Findings Offer Clues for Universal Flu Vaccine

By analyzing blood samples taken from a small group of people infected with the 2009 H1N1 influenza virus, scientists have identified antibodies that can neutralize multiple influenza strains in laboratory experiments and also protect mice from disease. These data add to other evidence suggesting that the development of a universal influenza vaccine may be possible.

The study findings are reported online January 10th in the Journal of Experimental Medicine, by a team of investigators led by Rafi Ahmed, Ph.D., of Emory University in Atlanta, and Patrick Wilson, Ph.D., of the University of Chicago, and included scientists from Harvard and Columbia Universities and the National Institute of Allergy and Infectious Diseases (NIAID). NIAID, part of the National Institutes of Health, supported the study. Additional support was provided by the American Recovery and Reinvestment Act of 2009. 

The research team studied blood samples from nine patients, ranging in age from 21 to 45 years old, diagnosed with 2009 H1N1 influenza. The samples were taken approximately 10 days after the onset of infection in these patients, who represented a range of illness, from mild to severe symptoms. 

The investigators homed in on these patients’ blood plasmablasts, antibody-producing cells that appear shortly after infection. When the antibodies produced by these cells were analyzed, a surprisingly large number were found to be cross-reactive, that is, they could neutralize many different strains of influenza virus, including multiple seasonal H1N1 viruses, the 1918 H1N1 pandemic virus, and a disease-causing H5N1 avian influenza virus. Further study showed that these antibodies bound to specific sites on the hemagglutinin molecule, a protein that is attached to the surface of the influenza virus via a stem-like region. Interestingly, most of these cross-reactive antibodies bound to the stem-like region, which is known to vary little from strain to strain. Thus, in contrast to vaccination against seasonal influenza, infection with the 2009 H1N1 virus resulted in an unusually large cross-reactive antibody response. 

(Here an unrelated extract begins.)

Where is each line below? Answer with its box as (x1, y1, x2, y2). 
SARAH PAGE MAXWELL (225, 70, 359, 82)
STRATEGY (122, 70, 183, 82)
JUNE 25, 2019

In laboratory experiments, these antibodies protected cells from becoming infected with several different influenza viruses. Moreover, at least two of these antibodies could protect mice against lethal doses of the 2009 H1N1 influenza virus as well as two other laboratory strains of influenza, even when the antibodies were given two days after infection.

The investigators speculate that multiple exposures to seasonal influenza viruses and influenza vaccines over the years have given rise to memory cells that recognize the conserved regions of the virus. After a person is infected with 2009 H1N1, these cells become the source of antibody-producing plasmablasts. While broadly neutralizing antibodies have rarely been seen in people after exposure to seasonal viruses or vaccines, this study suggests that the outcome of 2009 H1N1 infection is different. Overall, the study shows that 2009 H1N1 can induce broadly protective human antibodies that bind to parts of the influenza virus that vary little from strain to strain, providing a potential immune target for use in a universal influenza vaccine.

Media inquiries can be directed to the NIAID Office of Communications at 301-402-1663,



J Wrammert et al. Broadly cross-reactive antibodies dominate the human B cell response against 2009 pandemic H1N1 influenza virus infection. Journal of Experimental Medicine. DOI: 10.1084/jem.20101352 (2011).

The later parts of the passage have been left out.